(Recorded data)

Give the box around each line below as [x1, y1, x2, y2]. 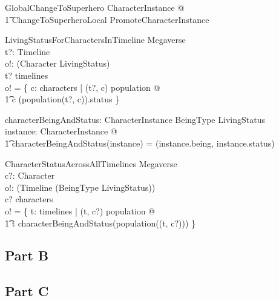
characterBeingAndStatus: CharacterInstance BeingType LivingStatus [5, 113, 265, 125]
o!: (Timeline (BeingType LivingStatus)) [5, 180, 156, 193]
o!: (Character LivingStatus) [5, 57, 110, 70]
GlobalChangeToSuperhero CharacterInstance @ [5, 1, 185, 13]
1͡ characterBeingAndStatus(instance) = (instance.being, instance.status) [5, 136, 275, 149]
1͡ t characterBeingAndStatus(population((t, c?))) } [5, 216, 195, 229]
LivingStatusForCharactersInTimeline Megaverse [5, 33, 186, 46]
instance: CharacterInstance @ [5, 125, 117, 137]
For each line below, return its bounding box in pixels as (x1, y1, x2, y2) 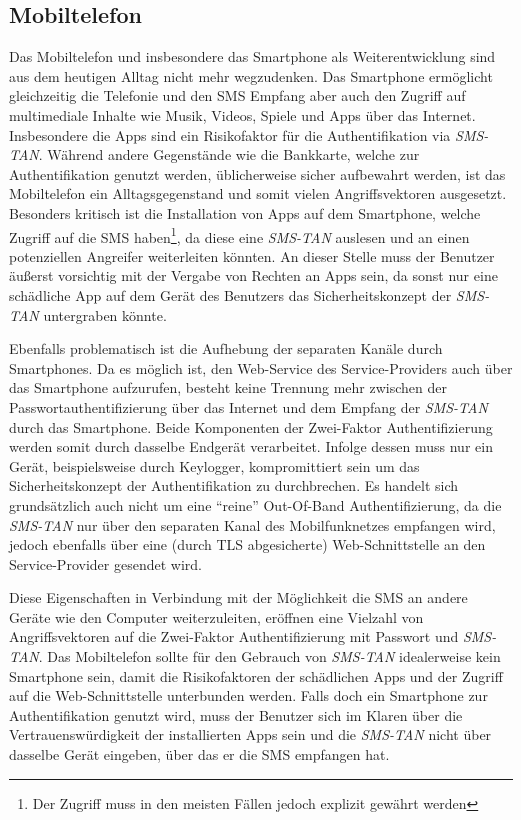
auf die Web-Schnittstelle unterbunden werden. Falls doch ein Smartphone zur (9, 685, 488, 706)
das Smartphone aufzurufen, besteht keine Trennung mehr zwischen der (9, 377, 447, 398)
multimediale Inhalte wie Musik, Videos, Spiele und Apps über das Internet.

**Problem statement:** The records above are to be set down exactly as written, with no images.

**Task answer:**
Give the box around each line below as [x1, y1, x2, y2]. 
characterBeingAndStatus: CharacterInstance BeingType LivingStatus [5, 113, 265, 125]
o!: (Timeline (BeingType LivingStatus)) [5, 180, 156, 193]
o!: (Character LivingStatus) [5, 57, 110, 70]
GlobalChangeToSuperhero CharacterInstance @ [5, 1, 185, 13]
1͡ characterBeingAndStatus(instance) = (instance.being, instance.status) [5, 136, 275, 149]
1͡ t characterBeingAndStatus(population((t, c?))) } [5, 216, 195, 229]
LivingStatusForCharactersInTimeline Megaverse [5, 33, 186, 46]
instance: CharacterInstance @ [5, 125, 117, 137]
For each line below, return its bounding box in pixels as (x1, y1, x2, y2) 
auf die Web-Schnittstelle unterbunden werden. Falls doch ein Smartphone zur (9, 685, 488, 706)
das Smartphone aufzurufen, besteht keine Trennung mehr zwischen der (9, 377, 447, 398)
multimediale Inhalte wie Musik, Videos, Spiele und Apps über das Internet.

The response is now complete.